Tuesday, January 25, 2011

"Could Plunge Rural Areas into a Freefall of Land Prices..."

source: Iowa State [pdf]
2010 Farmland Value Survey (Iowa State University)

For the farmland price junkies who frequent this site, Dr. Michael Duffy's updated 2010 report on Iowa farmland prices out of Iowa State contains graphs, charts, and numbers to drooool over. [pdf] According to the report, though land coming up for sale is scarce, investors represented 25 percent of the sales in Iowa last year.

Speaking about one of my favorite subjects, the cost of production, which appears to be ever more volatile, here's Duffy:
The estimated costs for producing an acre of corn and soybeans have risen over 40 percent since 2006. The estimated costs are up 16 percent since 2008 but they are down 7 percent since 2009. The volatility in prices and costs leads to tremendous uncertainty and volatility in the land market.
Reasons he gives for rising values of farmland include:
  • scarcity of land coming up for sale
  • farm sizes trending larger
  • low interest rates
Factors to watch for price determination of farmland include:
  • amount of debt incurred
  • government policies, especially energy policies
  • input costs
  • government monetary policies as they relate to inflation and interest rates
  • commodity prices
  • weather related problems
All in all, the report shows us that farmland prices are literally going up through the roof, especially farmland capable of high yield corn and soybean crops which is largely policy-induced farmland pricing.

The above graphic shows Land Values by Iowa crop reporting districts as reported by ISU for 2010. Estimates of average dollar value per acre for high, medium, and low grade farmland on Nov. 1, 2010 by Iowa Crop Reporting District; and the Crop Reporting District average and the average percentage change from Nov 1, 2009. The estimates are based on a survey conducted by Iowa State University Extension.
source: Iowa State [pdf]

In their article, "New York Times attacks farm programs for all the wrong reasons" [pdf], University of Tennessee Ag economist researchers, Daryll Ray and Harwood Schaffer, included the strongest language that I've seen to date concerning the bubbling of farmland prices as related to government policy:
But AMTA/direct payments have affected the cost of production.

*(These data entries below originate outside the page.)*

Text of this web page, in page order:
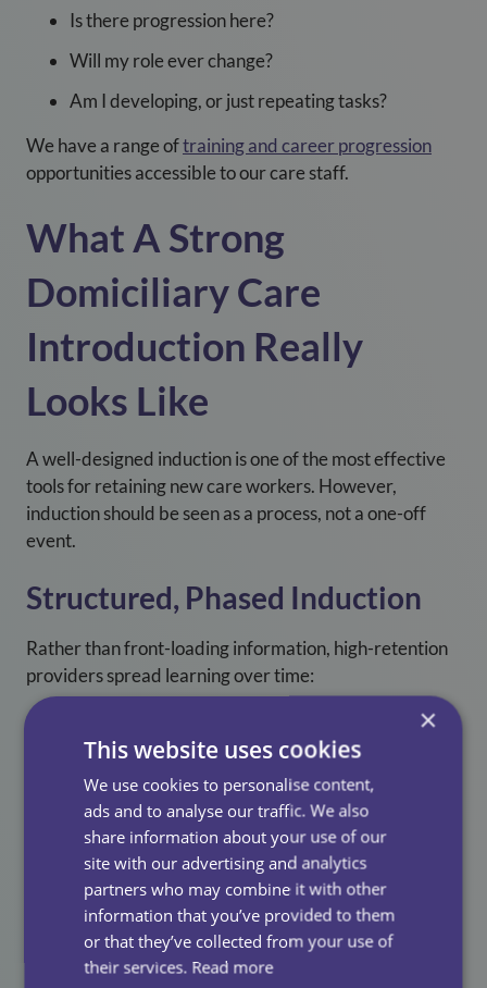
Is there progression here?
Will my role ever change?
Am I developing, or just repeating tasks?
We have a range oftraining and career progression
opportunities accessible to our care staff.
What A Strong
Domiciliary Care
Introduction Really
Looks Like
A well-designed induction is one of the most effective
tools for retaining new care workers. However,
induction should be seen as a process, not a one-off
event.
Structured, Phased Induction
Rather than front-loading information, high-retention
providers spread learning over time:
Gradual increase in responsibility
Ongoing refreshers in the first 3–6 months
Our approach reduces overwhelm and supports
confidence-building with our in house 3 day induction
training, lead by one of our incredible learning &
development facilitators.
×
This website uses cookies
We use cookies to personalise content,
ads and to analyse our traffic. We also
share information about your use of our
site with our advertising and analytics
partners who may combine it with other
information that you’ve provided to them
or that they’ve collected from your use of
their services. Read more
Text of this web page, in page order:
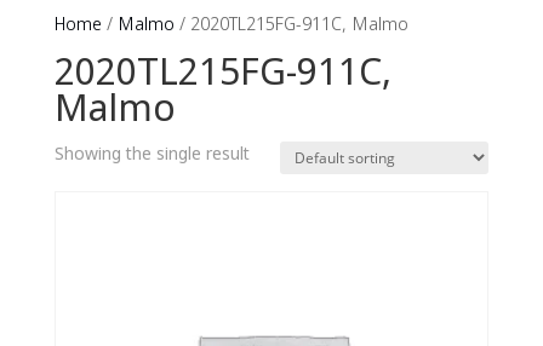
Home / Malmo / 2020TL215FG-911C, Malmo
2020TL215FG-911C,
Malmo
Showing the single result
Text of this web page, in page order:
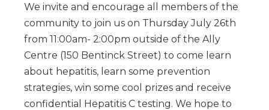
We invite and encourage all members of the
community to join us on Thursday July 26th
from 11:00am- 2:00pm outside of the Ally
Centre (150 Bentinck Street) to come learn
about hepatitis, learn some prevention
strategies, win some cool prizes and receive
confidential Hepatitis C testing. We hope to
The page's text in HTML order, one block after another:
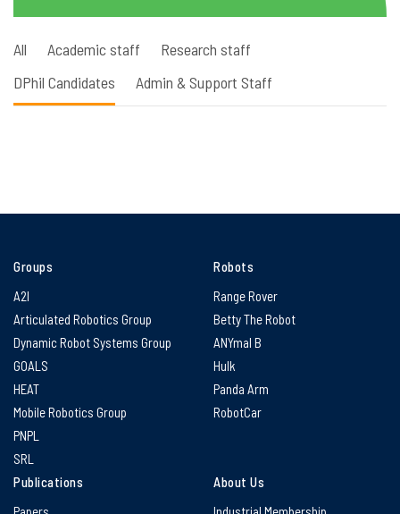
All Academic staff
Research staff
DPhil Candidates
Admin & Support Staff
Groups
A2I
Articulated Robotics Group
Dynamic Robot Systems Group
GOALS
HEAT
Mobile Robotics Group
PNPL
SRL
Robots
Range Rover
Betty The Robot
ANYmal B
Hulk
Panda Arm
RobotCar
Publications
About Us
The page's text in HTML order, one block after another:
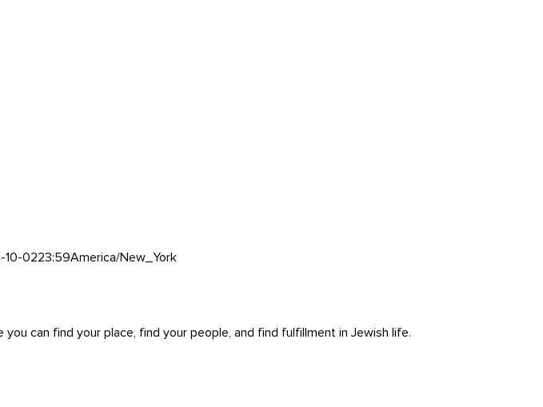
10-0223:59America/New_York
can find your place, find your people, and find fulfillment in Jewish life.
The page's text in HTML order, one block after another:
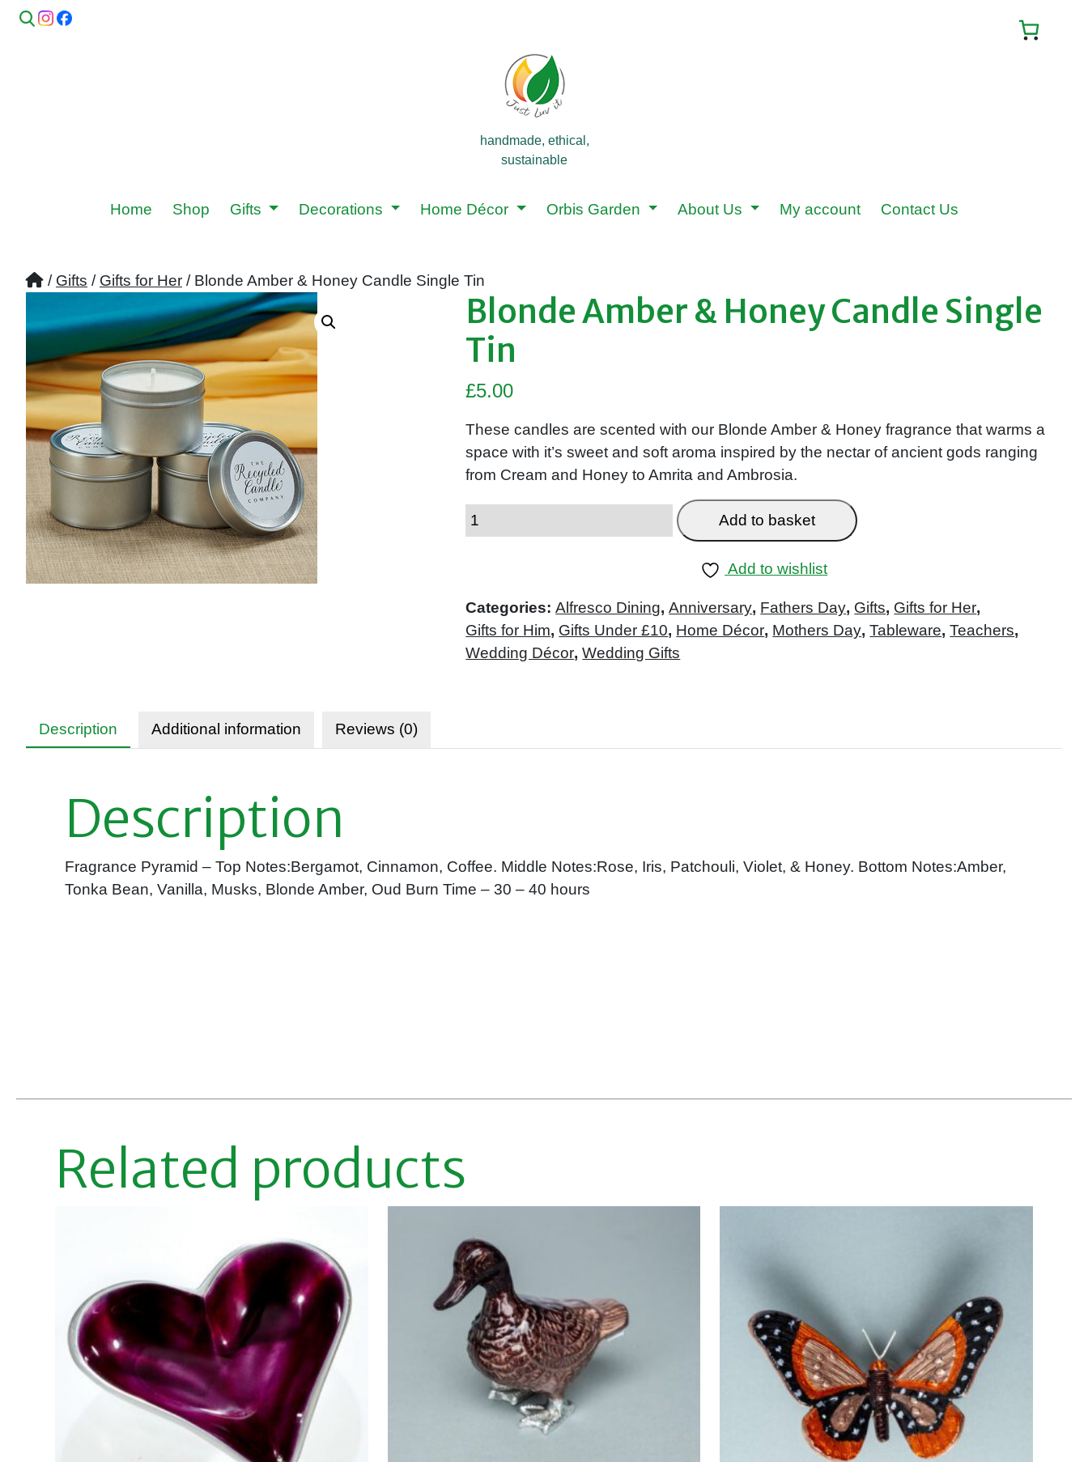
handmade, ethical,
sustainable
Home Shop Gifts Decorations Home Décor Orbis Garden About Us My account Contact Us
/ Gifts / Gifts for Her / Blonde Amber & Honey Candle Single Tin
Blonde Amber & Honey Candle Single
Tin
£5.00
These candles are scented with our Blonde Amber & Honey fragrance that warms a
space with it’s sweet and soft aroma inspired by the nectar of ancient gods ranging
from Cream and Honey to Amrita and Ambrosia.
Add to basket
Add to wishlist
Categories:Alfresco Dining,Anniversary, Fathers Day, Gifts, Gifts for Her,
Gifts for Him, Gifts Under £10, Home Décor, Mothers Day,Tableware,Teachers,
Wedding Décor,Wedding Gifts
Description Additional information Reviews (0)
Description
Fragrance Pyramid – Top Notes:Bergamot, Cinnamon, Coffee. Middle Notes:Rose, Iris, Patchouli, Violet, & Honey. Bottom Notes:Amber,
Tonka Bean, Vanilla, Musks, Blonde Amber, Oud Burn Time – 30 – 40 hours
Related products

As a guaranteed flow of cash, they have been incorporated into land rental rates and ultimately in the price of land. As a result, farmers have seen an increase in the cost of production directly attributable to the payments. At this point the payments are so integrated into the asset base/production system, that their abrupt removal coupled with a sudden future decline in crop prices could plunge rural areas into a freefall of land prices not seen since the 1980s. As a result there is strong resistance in the farm sector to any talk of reducing/redirecting/eliminating direct payments.
More and more, some notable voices seem to be saying "this can only end badly". One glance at the graph at the top of this article sets off alarm bells. A "bad ending" is easy to imagine for not only farmland prices, but also for the controversial Ag policies we've adopted this past decade which were put in place to raise low commodity prices resulting from grain commodity overproduction. Those policies have since caused some remarkably undesirable and unintended consequences.